Your instructions: It is required that the lines from the top of the listing through the line with "Configuraciones de ubicaciones" be reproduced exactly, excluding pictures.

Dataset extract:
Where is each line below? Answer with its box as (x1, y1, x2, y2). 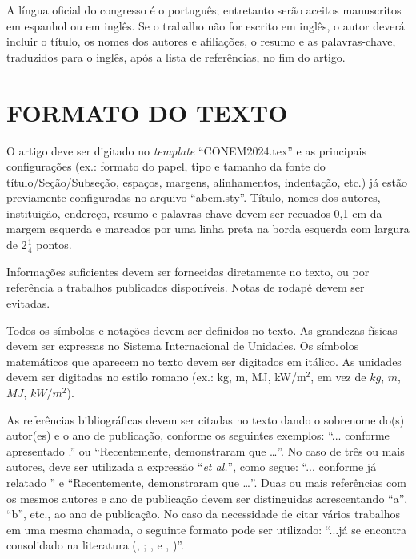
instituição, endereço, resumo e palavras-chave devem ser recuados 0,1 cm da (6, 204, 382, 221)
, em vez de (310, 368, 366, 385)
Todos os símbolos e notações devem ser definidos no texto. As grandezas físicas (6, 321, 398, 338)
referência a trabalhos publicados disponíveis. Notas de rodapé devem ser (6, 279, 365, 296)
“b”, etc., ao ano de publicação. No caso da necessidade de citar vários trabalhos (6, 505, 401, 522)
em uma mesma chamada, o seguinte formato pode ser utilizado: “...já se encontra (6, 521, 407, 537)
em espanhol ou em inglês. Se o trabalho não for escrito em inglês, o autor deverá (6, 17, 405, 34)
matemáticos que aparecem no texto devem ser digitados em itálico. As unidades (6, 352, 402, 369)
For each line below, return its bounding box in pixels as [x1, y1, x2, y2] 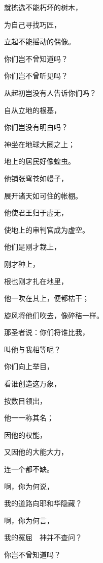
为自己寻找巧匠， [4, 19, 61, 30]
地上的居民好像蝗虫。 [4, 156, 75, 166]
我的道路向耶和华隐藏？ [4, 498, 82, 509]
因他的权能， [4, 429, 47, 440]
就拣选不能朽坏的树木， [4, 2, 82, 12]
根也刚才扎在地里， [4, 275, 68, 286]
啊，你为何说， [4, 481, 54, 491]
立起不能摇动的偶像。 [4, 36, 75, 47]
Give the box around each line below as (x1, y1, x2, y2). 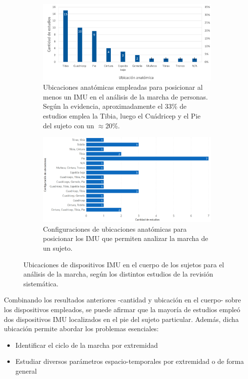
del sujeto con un (43, 120, 94, 130)
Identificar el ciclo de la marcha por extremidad (15, 339, 158, 350)
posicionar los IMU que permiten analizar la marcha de (43, 233, 208, 243)
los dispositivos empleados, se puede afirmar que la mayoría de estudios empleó (4, 304, 241, 315)
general (15, 365, 37, 376)
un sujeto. (43, 243, 73, 253)
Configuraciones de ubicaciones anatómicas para (43, 223, 187, 234)
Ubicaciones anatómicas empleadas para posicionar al (43, 82, 203, 92)
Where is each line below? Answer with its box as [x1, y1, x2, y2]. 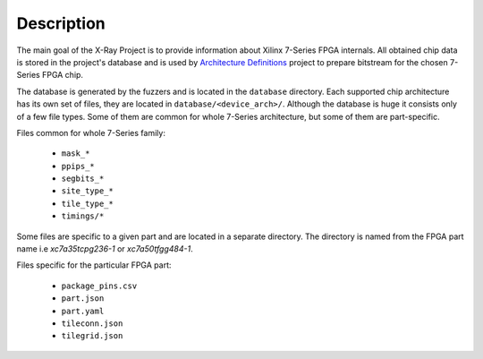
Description [16, 13, 106, 33]
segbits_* [61, 174, 105, 184]
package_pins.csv [61, 280, 138, 291]
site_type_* [61, 186, 114, 196]
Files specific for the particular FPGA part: [16, 260, 172, 270]
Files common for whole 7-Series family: [16, 127, 165, 138]
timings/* [61, 211, 105, 221]
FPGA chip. [41, 70, 84, 81]
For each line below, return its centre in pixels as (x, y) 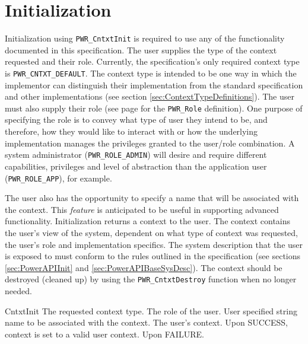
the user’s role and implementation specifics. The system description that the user (154, 244)
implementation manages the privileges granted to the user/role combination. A (150, 143)
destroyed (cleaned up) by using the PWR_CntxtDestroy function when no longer (151, 279)
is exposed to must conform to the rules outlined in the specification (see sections (153, 256)
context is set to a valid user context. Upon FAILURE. (104, 334)
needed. (18, 290)
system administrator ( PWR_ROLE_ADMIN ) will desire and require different (136, 155)
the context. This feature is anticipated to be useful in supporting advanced (142, 209)
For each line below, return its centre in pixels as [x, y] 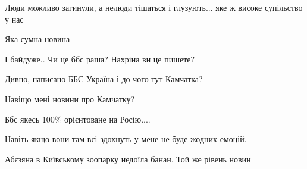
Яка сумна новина [37, 39]
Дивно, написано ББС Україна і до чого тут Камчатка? [104, 79]
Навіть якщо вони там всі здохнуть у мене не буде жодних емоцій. [126, 139]
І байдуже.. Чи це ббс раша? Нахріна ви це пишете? [100, 59]
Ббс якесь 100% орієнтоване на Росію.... [78, 119]
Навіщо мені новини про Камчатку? [70, 98]
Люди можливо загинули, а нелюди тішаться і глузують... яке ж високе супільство [154, 7]
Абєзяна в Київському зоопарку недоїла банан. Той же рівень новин [128, 159]
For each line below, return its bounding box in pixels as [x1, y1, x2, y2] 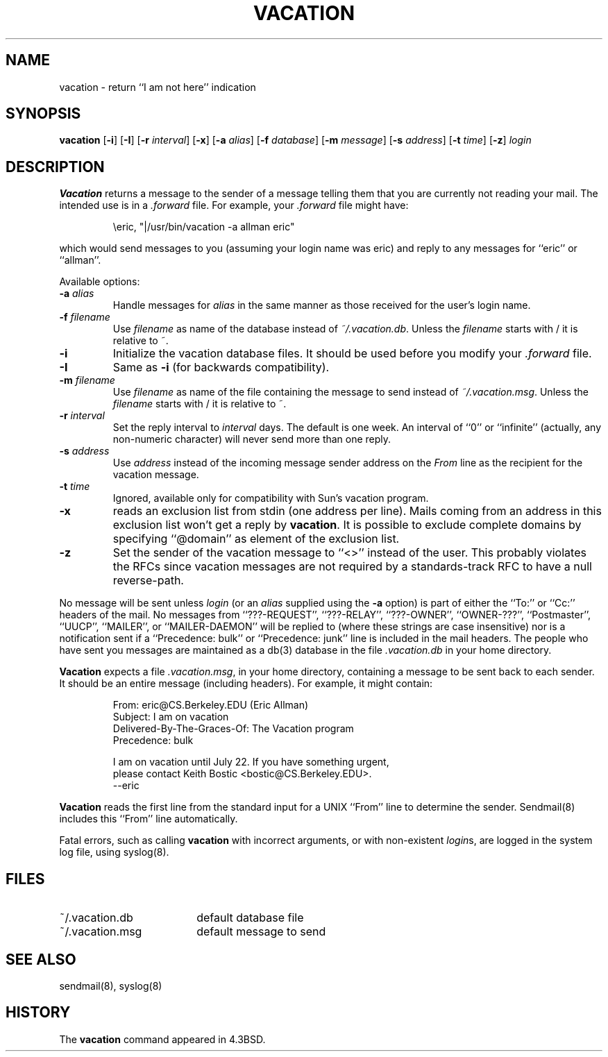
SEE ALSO [6, 950, 76, 968]
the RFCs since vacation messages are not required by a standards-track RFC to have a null [112, 559, 592, 574]
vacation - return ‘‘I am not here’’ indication [59, 81, 256, 93]
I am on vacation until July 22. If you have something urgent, [112, 756, 389, 768]
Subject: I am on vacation [112, 711, 229, 723]
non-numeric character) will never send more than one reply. [112, 433, 391, 446]
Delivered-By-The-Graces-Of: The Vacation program [112, 722, 354, 735]
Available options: [59, 276, 140, 288]

Task solution:
Where is each line below? Answer with its box as (x1, y1, x2, y2). 
instituição, endereço, resumo e palavras-chave devem ser recuados 0,1 cm da (6, 204, 382, 221)
, em vez de (310, 368, 366, 385)
Todos os símbolos e notações devem ser definidos no texto. As grandezas físicas (6, 321, 398, 338)
referência a trabalhos publicados disponíveis. Notas de rodapé devem ser (6, 279, 365, 296)
“b”, etc., ao ano de publicação. No caso da necessidade de citar vários trabalhos (6, 505, 401, 522)
em uma mesma chamada, o seguinte formato pode ser utilizado: “...já se encontra (6, 521, 407, 537)
em espanhol ou em inglês. Se o trabalho não for escrito em inglês, o autor deverá (6, 17, 405, 34)
matemáticos que aparecem no texto devem ser digitados em itálico. As unidades (6, 352, 402, 369)
For each line below, return its bounding box in pixels as [x1, y1, x2, y2] 
为自己寻找巧匠， [4, 19, 61, 30]
地上的居民好像蝗虫。 [4, 156, 75, 166]
我的道路向耶和华隐藏？ [4, 498, 82, 509]
因他的权能， [4, 429, 47, 440]
就拣选不能朽坏的树木， [4, 2, 82, 12]
根也刚才扎在地里， [4, 275, 68, 286]
啊，你为何说， [4, 481, 54, 491]
立起不能摇动的偶像。 [4, 36, 75, 47]
Give the box around each line below as (x1, y1, x2, y2). 
del sujeto con un (43, 120, 94, 130)
Identificar el ciclo de la marcha por extremidad (15, 339, 158, 350)
posicionar los IMU que permiten analizar la marcha de (43, 233, 208, 243)
los dispositivos empleados, se puede afirmar que la mayoría de estudios empleó (4, 304, 241, 315)
general (15, 365, 37, 376)
un sujeto. (43, 243, 73, 253)
Configuraciones de ubicaciones anatómicas para (43, 223, 187, 234)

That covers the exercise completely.